Below are records with pictures; copy word for word only the lines between the line with "MASIMO SPO2, pacing, or capnography (CO2)" and the line with "advanced skills in", inclusive, and drop the pictures.
ENTRIES PROVIDED section start
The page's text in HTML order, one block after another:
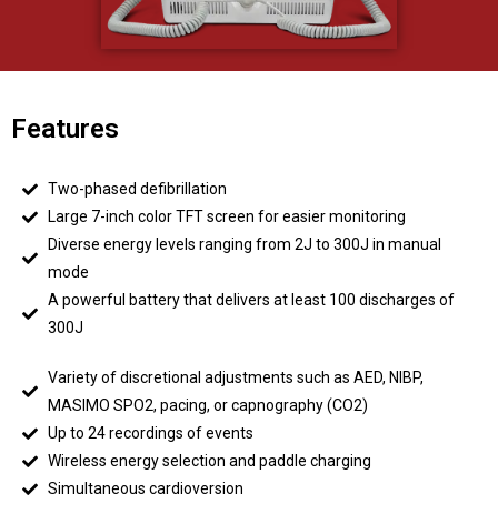
Features
Two-phased defibrillation
Large 7-inch color TFT screen for easier monitoring
Diverse energy levels ranging from 2J to 300J in manual
mode
A powerful battery that delivers at least 100 discharges of
300J
Variety of discretional adjustments such as AED, NIBP,
MASIMO SPO2, pacing, or capnography (CO2)
Up to 24 recordings of events
Wireless energy selection and paddle charging
Simultaneous cardioversion
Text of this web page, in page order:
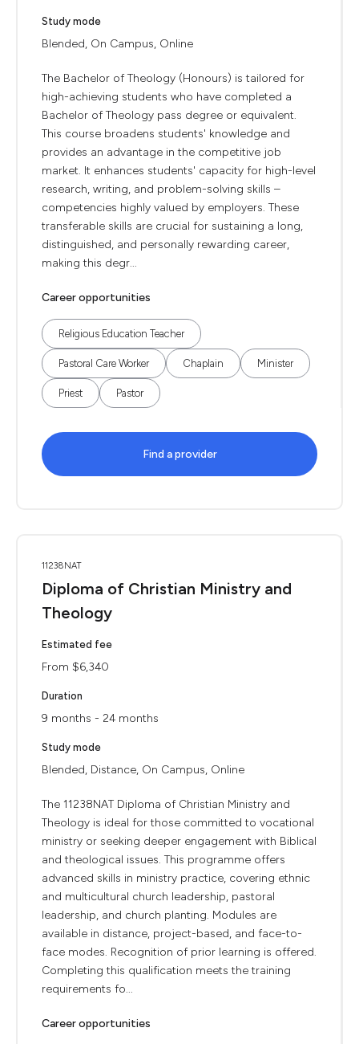
Study mode
Blended, On Campus, Online
The Bachelor of Theology (Honours) is tailored for
high-achieving students who have completed a
Bachelor of Theology pass degree or equivalent.
This course broadens students' knowledge and
provides an advantage in the competitive job
market. It enhances students' capacity for high-level
research, writing, and problem-solving skills –
competencies highly valued by employers. These
transferable skills are crucial for sustaining a long,
distinguished, and personally rewarding career,
making this degr...
Career opportunities
Religious Education Teacher
Pastoral Care Worker Chaplain Minister
Priest Pastor
Find a provider
11238NAT
Diploma of Christian Ministry and
Theology
Estimated fee
From $6,340
Duration
9 months - 24 months
Study mode
Blended, Distance, On Campus, Online
The 11238NAT Diploma of Christian Ministry and
Theology is ideal for those committed to vocational
ministry or seeking deeper engagement with Biblical
and theological issues. This programme offers
advanced skills in ministry practice, covering ethnic
and multicultural church leadership, pastoral
leadership, and church planting. Modules are
available in distance, project-based, and face-to-
face modes. Recognition of prior learning is offered.
Completing this qualification meets the training
requirements fo...
Career opportunities
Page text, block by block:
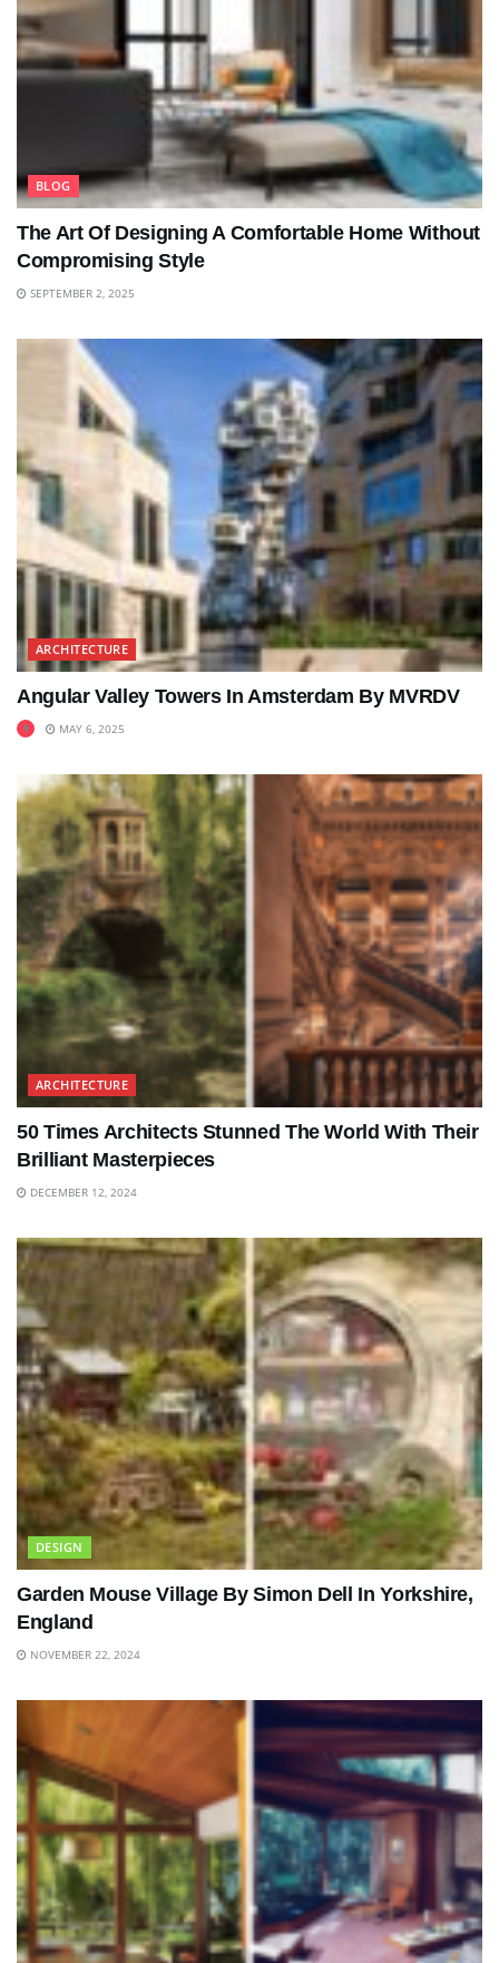
BLOG
The Art Of Designing A Comfortable Home Without
Compromising Style
SEPTEMBER 2, 2025
ARCHITECTURE
Angular Valley Towers In Amsterdam By MVRDV
MAY 6, 2025
ARCHITECTURE
50 Times Architects Stunned The World With Their
Brilliant Masterpieces
DECEMBER 12, 2024
DESIGN
Garden Mouse Village By Simon Dell In Yorkshire,
England
NOVEMBER 22, 2024
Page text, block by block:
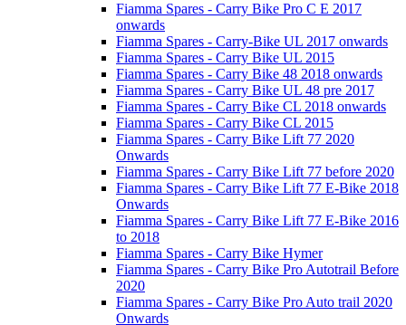
Fiamma Spares - Carry Bike Pro C E 2017
onwards
Fiamma Spares - Carry-Bike UL 2017 onwards
Fiamma Spares - Carry Bike UL 2015
Fiamma Spares - Carry Bike 48 2018 onwards
Fiamma Spares - Carry Bike UL 48 pre 2017
Fiamma Spares - Carry Bike CL 2018 onwards
Fiamma Spares - Carry Bike CL 2015
Fiamma Spares - Carry Bike Lift 77 2020
Onwards
Fiamma Spares - Carry Bike Lift 77 before 2020
Fiamma Spares - Carry Bike Lift 77 E-Bike 2018
Onwards
Fiamma Spares - Carry Bike Lift 77 E-Bike 2016
to 2018
Fiamma Spares - Carry Bike Hymer
Fiamma Spares - Carry Bike Pro Autotrail Before
2020
Fiamma Spares - Carry Bike Pro Auto trail 2020
Onwards
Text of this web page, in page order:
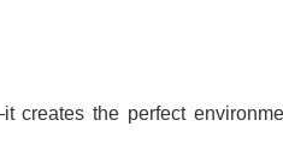
the perfect
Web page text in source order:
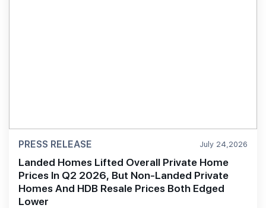
PRESS RELEASE July 24,2026
Landed Homes Lifted Overall Private Home
Prices In Q2 2026, But Non-Landed Private
Homes And HDB Resale Prices Both Edged
Lower
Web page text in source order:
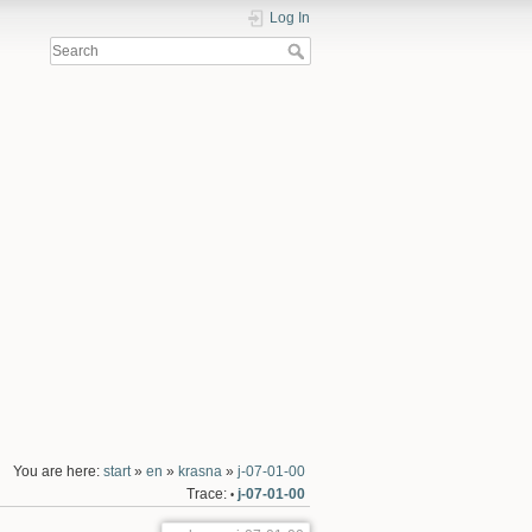
Log In
You are here: start» en » krasna » j-07-01-00
Trace: • j-07-01-00
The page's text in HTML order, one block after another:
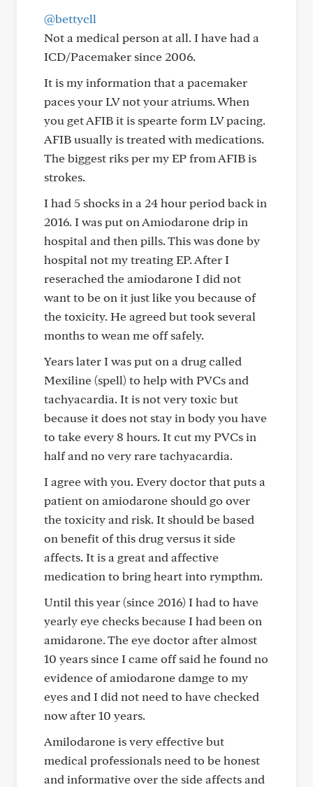
@bettycll
Not a medical person at all. I have had a
ICD/Pacemaker since 2006.
It is my information that a pacemaker
paces your LV not your atriums. When
you get AFIB it is spearte form LV pacing.
AFIB usually is treated with medications.
The biggest riks per my EP from AFIB is
strokes.
I had 5 shocks in a 24 hour period back in
2016. I was put on Amiodarone drip in
hospital and then pills. This was done by
hospital not my treating EP. After I
reserached the amiodarone I did not
want to be on it just like you because of
the toxicity. He agreed but took several
months to wean me off safely.
Years later I was put on a drug called
Mexiline (spell) to help with PVCs and
tachyacardia. It is not very toxic but
because it does not stay in body you have
to take every 8 hours. It cut my PVCs in
half and no very rare tachyacardia.
I agree with you. Every doctor that puts a
patient on amiodarone should go over
the toxicity and risk. It should be based
on benefit of this drug versus it side
affects. It is a great and affective
medication to bring heart into rympthm.
Until this year (since 2016) I had to have
yearly eye checks because I had been on
amidarone. The eye doctor after almost
10 years since I came off said he found no
evidence of amiodarone damge to my
eyes and I did not need to have checked
now after 10 years.
Amilodarone is very effective but
medical professionals need to be honest
and informative over the side affects and
ENTRIES PROVIDED section end
■ **SOLUTION**:
MASIMO SPO2, pacing, or capnography (CO2)
Up to 24 recordings of events
Wireless energy selection and paddle charging
Simultaneous cardioversion
Text of this web page, in page order:
Study mode
Blended, On Campus, Online
The Bachelor of Theology (Honours) is tailored for
high-achieving students who have completed a
Bachelor of Theology pass degree or equivalent.
This course broadens students' knowledge and
provides an advantage in the competitive job
market. It enhances students' capacity for high-level
research, writing, and problem-solving skills –
competencies highly valued by employers. These
transferable skills are crucial for sustaining a long,
distinguished, and personally rewarding career,
making this degr...
Career opportunities
Religious Education Teacher
Pastoral Care Worker Chaplain Minister
Priest Pastor
Find a provider
11238NAT
Diploma of Christian Ministry and
Theology
Estimated fee
From $6,340
Duration
9 months - 24 months
Study mode
Blended, Distance, On Campus, Online
The 11238NAT Diploma of Christian Ministry and
Theology is ideal for those committed to vocational
ministry or seeking deeper engagement with Biblical
and theological issues. This programme offers
advanced skills in ministry practice, covering ethnic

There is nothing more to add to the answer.